Read the records beneath this task and copy every line that contains the string "number".

Provided records START

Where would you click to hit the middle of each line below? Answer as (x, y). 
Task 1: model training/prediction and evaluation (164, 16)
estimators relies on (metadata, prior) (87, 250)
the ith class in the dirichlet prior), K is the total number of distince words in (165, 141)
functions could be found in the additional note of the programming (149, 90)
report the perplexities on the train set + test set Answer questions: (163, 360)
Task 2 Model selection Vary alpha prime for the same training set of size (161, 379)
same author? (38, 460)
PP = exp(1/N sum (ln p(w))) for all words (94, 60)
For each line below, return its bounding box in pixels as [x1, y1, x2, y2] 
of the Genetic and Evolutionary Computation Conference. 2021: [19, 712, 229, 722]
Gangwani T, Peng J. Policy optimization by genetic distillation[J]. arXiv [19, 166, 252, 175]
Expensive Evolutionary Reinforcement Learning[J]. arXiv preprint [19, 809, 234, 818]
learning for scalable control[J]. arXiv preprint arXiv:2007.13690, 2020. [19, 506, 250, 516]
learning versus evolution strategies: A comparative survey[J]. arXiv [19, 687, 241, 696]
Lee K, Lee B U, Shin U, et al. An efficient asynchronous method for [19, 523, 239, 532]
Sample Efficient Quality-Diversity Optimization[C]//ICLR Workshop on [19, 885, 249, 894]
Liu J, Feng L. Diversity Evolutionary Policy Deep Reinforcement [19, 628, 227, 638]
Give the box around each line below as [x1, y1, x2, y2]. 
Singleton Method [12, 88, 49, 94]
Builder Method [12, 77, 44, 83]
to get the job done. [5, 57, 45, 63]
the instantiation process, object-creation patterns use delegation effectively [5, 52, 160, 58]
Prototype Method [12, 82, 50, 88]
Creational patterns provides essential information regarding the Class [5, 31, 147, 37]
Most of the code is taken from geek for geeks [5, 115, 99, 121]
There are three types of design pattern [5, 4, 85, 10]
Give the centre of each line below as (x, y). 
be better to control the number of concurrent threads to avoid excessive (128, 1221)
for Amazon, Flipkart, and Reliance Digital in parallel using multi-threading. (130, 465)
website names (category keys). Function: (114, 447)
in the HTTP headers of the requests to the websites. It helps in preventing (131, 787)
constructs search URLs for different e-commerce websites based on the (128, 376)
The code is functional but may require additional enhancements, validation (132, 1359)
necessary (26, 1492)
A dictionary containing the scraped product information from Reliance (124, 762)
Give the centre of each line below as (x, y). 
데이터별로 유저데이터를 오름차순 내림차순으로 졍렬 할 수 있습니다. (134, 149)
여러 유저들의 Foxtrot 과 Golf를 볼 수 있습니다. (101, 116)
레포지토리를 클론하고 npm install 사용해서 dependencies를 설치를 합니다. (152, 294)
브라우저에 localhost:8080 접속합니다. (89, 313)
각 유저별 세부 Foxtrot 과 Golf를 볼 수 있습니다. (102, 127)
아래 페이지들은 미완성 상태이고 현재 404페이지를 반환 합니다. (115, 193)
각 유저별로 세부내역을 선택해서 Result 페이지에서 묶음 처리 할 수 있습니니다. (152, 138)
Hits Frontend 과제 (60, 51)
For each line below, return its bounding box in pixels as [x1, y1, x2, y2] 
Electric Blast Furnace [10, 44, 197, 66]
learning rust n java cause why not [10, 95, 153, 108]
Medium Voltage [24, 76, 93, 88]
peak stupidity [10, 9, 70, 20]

Provided records END

## Exercise result
the ith class in the dirichlet prior), K is the total number of distince words in (165, 141)
be better to control the number of concurrent threads to avoid excessive (128, 1221)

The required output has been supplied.